Z-Score Calculator
MathCalculate z-score, percentile rank, and probability for any data point. Enter value, mean, and standard deviation to find where it falls in the distribution. Free online tool.
The individual observation you want to standardise
Average of the distribution
Must be greater than 0
Z-Score
Percentile
0.00th
P(X ≤ x)
0.0000
Distribution Position
TypicalWithin 1σ of mean — common occurrence
What is a Z-Score?
The Z-Score Calculator converts any data point to its standardised Z-score given the distribution's mean and standard deviation. It then translates that Z-score into a percentile rank and tail probabilities using the cumulative normal distribution function, giving you a complete picture of where a value stands within a normal distribution.
A Z-score (or standard score) answers the question: "How unusual is this value?" A data point at the mean has Z = 0. One standard deviation above the mean gives Z = +1; one below gives Z = −1. The Z-score normalises values across distributions of different scales, making it possible to compare, for example, a student's performance on a Physics exam to their performance on a Mathematics exam — even if the exams had different averages and spread.
In statistics and data science, Z-scores are foundational. They underpin hypothesis testing (whether a sample mean is far enough from a population mean to be statistically significant), confidence intervals (the 95% confidence interval uses Z = 1.96), quality control (Six Sigma's ±6σ target), and standardised scoring in examinations. The Standard Deviation Calculator is a prerequisite tool — it computes the mean and standard deviation from your raw data, which you then feed into this calculator for Z-score analysis.
The Z-score interpretation labels displayed in this calculator (Very Low / Below Average / Average / Above Average / Very High / Exceptional) map common verbal descriptions to standard deviation thresholds, making results immediately interpretable even for users unfamiliar with statistics notation.
How to use this Z-Score calculator
Enter the Value (X) — the specific data point you want to assess. For a student's exam score of 82, enter 82.
Enter the Mean (μ) — the average of the distribution. For a class average of 68, enter 68. If you have raw data and need to compute the mean first, use the Standard Deviation Calculator.

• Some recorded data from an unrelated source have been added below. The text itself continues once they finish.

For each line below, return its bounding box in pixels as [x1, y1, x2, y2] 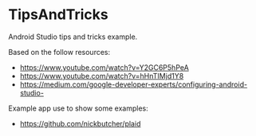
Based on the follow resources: [8, 47, 111, 56]
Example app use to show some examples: [8, 103, 149, 113]
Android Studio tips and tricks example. [8, 32, 138, 41]
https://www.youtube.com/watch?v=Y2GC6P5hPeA [19, 62, 189, 72]
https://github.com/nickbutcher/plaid [19, 119, 141, 128]
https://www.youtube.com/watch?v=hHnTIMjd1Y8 [19, 71, 184, 80]
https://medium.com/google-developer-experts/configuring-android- [19, 80, 248, 89]
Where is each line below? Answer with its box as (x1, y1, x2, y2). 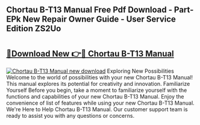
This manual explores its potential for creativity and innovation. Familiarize (6, 81, 190, 87)
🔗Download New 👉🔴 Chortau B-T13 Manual (6, 48, 175, 59)
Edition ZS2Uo (6, 23, 61, 34)
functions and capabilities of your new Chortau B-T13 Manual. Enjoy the (6, 93, 184, 100)
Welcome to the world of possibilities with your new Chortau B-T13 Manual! (6, 74, 193, 81)
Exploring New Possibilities (107, 67, 175, 75)
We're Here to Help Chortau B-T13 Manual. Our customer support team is (6, 106, 188, 113)
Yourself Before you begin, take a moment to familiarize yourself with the (6, 87, 187, 94)
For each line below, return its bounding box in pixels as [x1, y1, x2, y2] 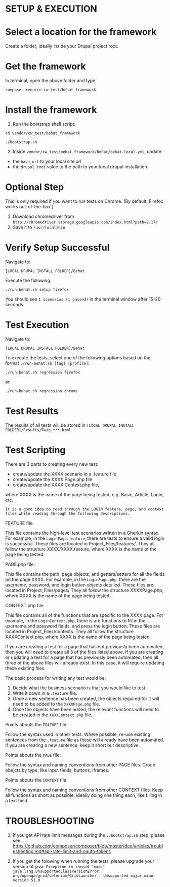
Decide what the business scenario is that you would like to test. [12, 685, 147, 691]
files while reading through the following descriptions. [5, 511, 130, 516]
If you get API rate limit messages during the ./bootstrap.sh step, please [12, 832, 165, 838]
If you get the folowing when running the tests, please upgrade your [12, 858, 154, 864]
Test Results [5, 405, 59, 417]
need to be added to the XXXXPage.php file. [12, 700, 100, 707]
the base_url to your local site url [12, 158, 81, 164]
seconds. [5, 301, 25, 307]
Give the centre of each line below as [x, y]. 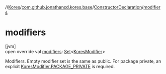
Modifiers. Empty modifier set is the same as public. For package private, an [83, 61]
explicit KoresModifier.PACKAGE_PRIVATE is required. [60, 66]
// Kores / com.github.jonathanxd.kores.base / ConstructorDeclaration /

Enter the Standard Deviation (σ) — the population standard deviation. Use the population standard deviation (not the sample standard deviation) for this formula. The standard deviation must be a positive number.
Read the Z-Score — the primary result shows the Z-score value and an interpretation label. A Z-score of +1.4 means the value is 1.4 standard deviations above the mean.
Check the Percentile — the percentile tells you what fraction of the distribution your value exceeds. A percentile of 91.9 means you outperform 91.9% of the population.
Read the Tail Probabilities — P(X < x) confirms the left-tail area, and P(X > x) shows the right-tail area. These are used directly in hypothesis testing (p-values) and confidence interval calculations.
Formula & Methodology
Z-Score:Z = (X − μ) / σ Left-tail probability (cumulative normal distribution):P(X < x) = Φ(Z) — computed using Abramowitz & Stegun polynomial approximation (error < 7.5 × 10⁻⁸) Right-tail probability:P(X > x) = 1 − Φ(Z) Percentile:Percentile = Φ(Z) × 100 Interpretation thresholds: | Z-Score Range | Label | |---|---| | Z < −2 | Very Low | | −2 ≤ Z < −1 | Below Average | | −1 ≤ Z ≤ +1 | Average | | +1 < Z ≤ +2 | Above Average | | +2 < Z ≤ +3 | Very High | | Z > +3 | Exceptional | Variable definitions: - X — the observed data point value - μ — population mean - σ — population standard deviation - Φ(Z) — cumulative standard normal distribution function Worked example — normalising exam scores: A national engineering entrance exam has mean μ = 145 marks and standard deviation σ = 28 marks. A student scores X = 201 marks. Z = (201 − 145) / 28 = 56 / 28 = +2.00 P(X < 201) = Φ(2.00) ≈ 0.9772 (97.72nd percentile) P(X > 201) = 1 − 0.9772 = 0.0228 (2.28%) Interpretation: The student's score is 2.0 standard deviations above the mean, placing them in the Very High category and outperforming approximately 97.7% of all candidates. Only about 2.3% of candidates scored higher. Assumption: The percentile and probability calculations assume the underlying data follows a normal (Gaussian) distribution. If the distribution is skewed or has heavy tails, the Z-score itself is still valid, but the percentile conversion using Φ(Z) will not be accurate.